Considering there may be hundreds of batches per training epoch, it quickly became clear that this was not a viable or efficient option.
The other option was to pre-process the real data and save the input/target pair as a series of 2D Tiff images
(in the same manner as the simulated data).
I was initially reluctant to do this due to storage constraints, however now it was clear this was the only option.
Saving the data in this way meant it could be sped up;
- As the 2D slices did not have to be selected randomly anymore, multiple slices could be selected at once to get a 3D image (still a subset of the entire 3D sample).
- Then, the 20 shifts could be loaded for this 3D image, rather than for each individual 2D slice.
- It was found experimentally that the optimum number of slices to load at one time was 243.
- with a total number of slices of 2160, this meant 9 total loads
- Each load (of 243 slices) took around 60s, and so total load time was 60s * 20 shifts * 9 loads = 10800s or 3 hours.
While this time is larger than the previous, it is worth remembering that this is for the entire sample, not just one batch of 16 images.
Another advantage of saving the data in this way is that it is in the same format as the simulated data;
no extra pre-processing is required to train a neural network on the real-life data.
So now that the real-life data was in the right format, it was time to train a model on it.
The first model was trained on full (non-masked) sinograms, and generated full (non-masked) sinograms.
It showed promising results; unlike previous models it was able to remove the stripe artifacts from the inputs.
However, like previous models that trained on full sinograms, it suffered from blurry and low-resolution outputs.
Subsequent models were trained using the masking approach as previously described.
These models had less blurry results, but like other similar models they didn't entirely get rid of the artifacts,
and sometimes introduced entirely new artifacts.
In a similar fashion to before, it was decided to create a "simple" real-life dataset.
The clean images (targets) were still created in the same way; however, instead of using inputs from the real dataset,
we created an input image by manually adding in stripes using TomoPhantom.
Using this method meant that the only difference between inputs and targets was the artifacts; the network didn't
have any noise to interfere with its inpainting.
[1] D. Kazantsev et al. 2018, TomoPhantom, a software package to generate 2D-4D analytical phantoms for CT image reconstruction algorithm benchmarks, Software X, Volume 7, January–June 2018, Pages 150–155
[2] I. Goodfellow et al. 2014, Generative Adversarial Nets, Advances in Neural Information Processing Systems (NIPS 2014), pp. 2672-2680
[3] Ronneberger, O., Fischer, P. and Brox, T., 2015, October.
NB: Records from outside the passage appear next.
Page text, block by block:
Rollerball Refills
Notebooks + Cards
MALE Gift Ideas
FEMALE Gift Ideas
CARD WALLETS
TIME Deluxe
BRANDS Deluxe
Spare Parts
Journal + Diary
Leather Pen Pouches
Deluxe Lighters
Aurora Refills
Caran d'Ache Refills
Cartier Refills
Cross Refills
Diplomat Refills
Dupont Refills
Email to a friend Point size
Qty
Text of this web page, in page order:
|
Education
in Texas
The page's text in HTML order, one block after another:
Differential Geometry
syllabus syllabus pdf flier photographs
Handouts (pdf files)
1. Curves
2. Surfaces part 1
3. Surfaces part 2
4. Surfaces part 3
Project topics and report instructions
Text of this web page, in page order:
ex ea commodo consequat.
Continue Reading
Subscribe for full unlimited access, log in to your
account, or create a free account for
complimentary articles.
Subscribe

U-net: Convolutional networks for biomedical image segmentation. In International Conference on Medical image computing and computer-assisted intervention (pp. 234-241). Springer, Cham.
[4] Mirza, M. and Osindero, S., 2014. Conditional generative adversarial nets. arXiv preprint arXiv:1411.1784
[5] Isola, P., Zhu, J.Y., Zhou, T. and Efros, A.A., 2017. Image-to-image translation with conditional adversarial networks. In Proceedings of the IEEE conference on computer vision and pattern recognition (pp. 1125-1134).
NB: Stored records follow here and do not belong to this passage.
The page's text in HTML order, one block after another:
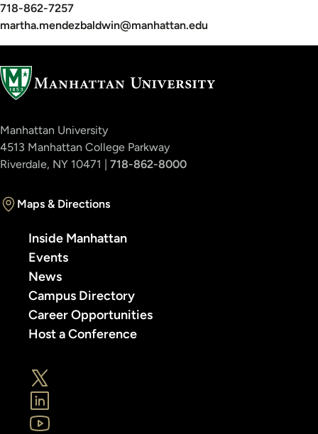
718-862-7257
martha.mendezbaldwin@manhattan.edu
Manhattan University
4513 Manhattan College Parkway
Riverdale, NY 10471 | 718-862-8000
Maps & Directions
Inside Manhattan
Events
News
Campus Directory
Career Opportunities
Host a Conference
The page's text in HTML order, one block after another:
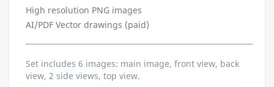
High resolution PNG images
AI/PDF Vector drawings (paid)
Set includes 6 images: main image, front view, back
view, 2 side views, top view.
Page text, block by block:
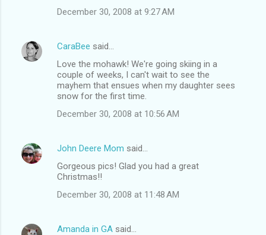
December 30, 2008 at 9:27 AM
CaraBee said…
Love the mohawk! We're going skiing in a
couple of weeks, I can't wait to see the
mayhem that ensues when my daughter sees
snow for the first time.
December 30, 2008 at 10:56 AM
John Deere Mom said…
Gorgeous pics! Glad you had a great
Christmas!!
December 30, 2008 at 11:48 AM
Amanda in GA said…
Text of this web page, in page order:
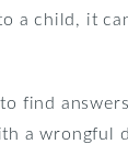
a child, it
find
a wrongful

[6] Ghani, M.U. and Karl, W.C., 2019. Fast enhanced CT metal artifact reduction using data domain deep learning. IEEE Transactions on Computational Imaging, 6, pp.181-193.
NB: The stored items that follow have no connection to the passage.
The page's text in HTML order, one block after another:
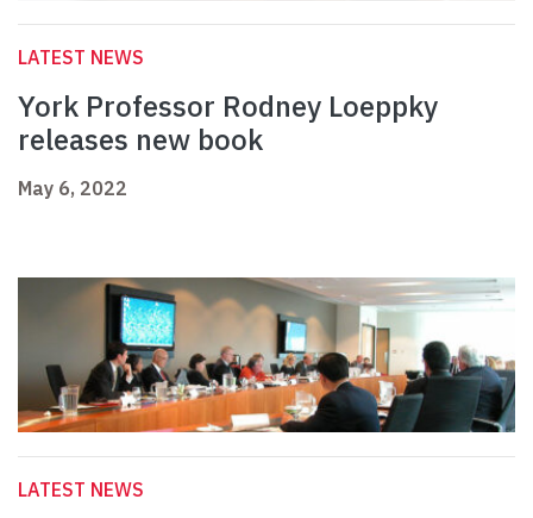
LATEST NEWS
York Professor Rodney Loeppky
releases new book
May 6, 2022
LATEST NEWS

[7] Vo, N.T., Atwood, R.C. and Drakopoulos, M., 2018. Superior techniques for eliminating ring artifacts in X-ray micro-tomography. Optics express, 26(22), pp.28396-28412.
[8] Ashrafuzzaman, A.N.M., Lee, S.Y. and Hasan, M.K., 2011. A self-adaptive approach for the detection and correction of stripes in the sinogram: suppression of ring artifacts in CT imaging. EURASIP Journal on Advances in Signal Processing, 2011, pp.1-13.